Temperatures hit 82 degrees in Washington, D.C., Wednesday, one of the highest readings the city has ever experienced in February. And for the second day in a row, Boston set a high-temperature record for a February day: 71 degrees.
In New York’s Central Park, the temperature hit 78 degrees, the highest ever recorded in February. The milestone shattered the record for Feb. 21, which had previously stood at 68 degrees, back in 1930.
“We’re not breaking daily records, we’re breaking all-time temperature records,” said Andrew Freedman, senior science editor of Mashable.

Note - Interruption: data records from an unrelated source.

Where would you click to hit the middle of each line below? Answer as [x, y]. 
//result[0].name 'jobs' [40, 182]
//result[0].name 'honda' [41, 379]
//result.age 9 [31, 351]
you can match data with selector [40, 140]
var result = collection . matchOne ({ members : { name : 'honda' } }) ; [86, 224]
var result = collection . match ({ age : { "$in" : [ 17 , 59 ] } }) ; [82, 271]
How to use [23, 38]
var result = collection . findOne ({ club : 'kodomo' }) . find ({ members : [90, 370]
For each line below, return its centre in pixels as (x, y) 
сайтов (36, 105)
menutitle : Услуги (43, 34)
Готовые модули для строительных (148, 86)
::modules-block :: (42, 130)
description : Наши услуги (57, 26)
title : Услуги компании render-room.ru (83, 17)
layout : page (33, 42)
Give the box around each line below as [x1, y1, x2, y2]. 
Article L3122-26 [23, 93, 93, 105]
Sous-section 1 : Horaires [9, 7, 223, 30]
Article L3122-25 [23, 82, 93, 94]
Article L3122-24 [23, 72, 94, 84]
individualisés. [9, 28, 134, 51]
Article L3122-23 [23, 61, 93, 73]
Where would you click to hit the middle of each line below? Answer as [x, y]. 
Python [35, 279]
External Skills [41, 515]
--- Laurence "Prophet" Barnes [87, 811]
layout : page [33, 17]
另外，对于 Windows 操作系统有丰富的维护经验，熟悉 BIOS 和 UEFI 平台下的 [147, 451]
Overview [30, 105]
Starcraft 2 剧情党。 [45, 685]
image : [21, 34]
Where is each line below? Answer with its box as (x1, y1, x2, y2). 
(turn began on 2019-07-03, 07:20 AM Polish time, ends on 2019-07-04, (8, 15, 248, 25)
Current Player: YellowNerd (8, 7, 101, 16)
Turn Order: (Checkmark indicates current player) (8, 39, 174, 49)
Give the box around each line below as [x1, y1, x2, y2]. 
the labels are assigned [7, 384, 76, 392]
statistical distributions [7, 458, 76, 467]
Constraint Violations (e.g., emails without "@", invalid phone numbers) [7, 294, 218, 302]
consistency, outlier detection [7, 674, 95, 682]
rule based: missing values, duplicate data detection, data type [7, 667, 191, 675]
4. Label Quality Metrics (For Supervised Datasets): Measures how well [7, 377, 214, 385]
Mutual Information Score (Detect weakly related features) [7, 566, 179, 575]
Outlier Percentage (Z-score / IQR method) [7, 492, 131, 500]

According to Freedman, part of the explanation lies in an unusual disturbance of the polar vortex, which in the past week has split in two, producing two distinct cold waves across the globe.
“You had one portion of it moving into the Western U.S. and Canada, while at the same time one portion of it moved into Europe and Eurasia,” Freedman said. “So those are the two cold spots in the Northern Hemisphere right now. And in the eastern U.S., suddenly we had this incredible warm-up today and on Tuesday.”
Freedman explained the split in the polar vortex. “Normally, you have this circulation of fast winds in the upper levels of the atmosphere over the Arctic. Usually, it stays put; it behaves well.” But this year the planet experienced what Freedman called a Sudden Stratospheric Warming event. “You had energy from the lower atmosphere go up to the upper atmosphere and sort of knocked it off balance.”
Freedman added that climate change is also contributing to the record temperatures on the East Coast. “It’s easier for us to set these high-temperature records as the climate continues to warm,” he said. “That's the bottom line climate message overall.”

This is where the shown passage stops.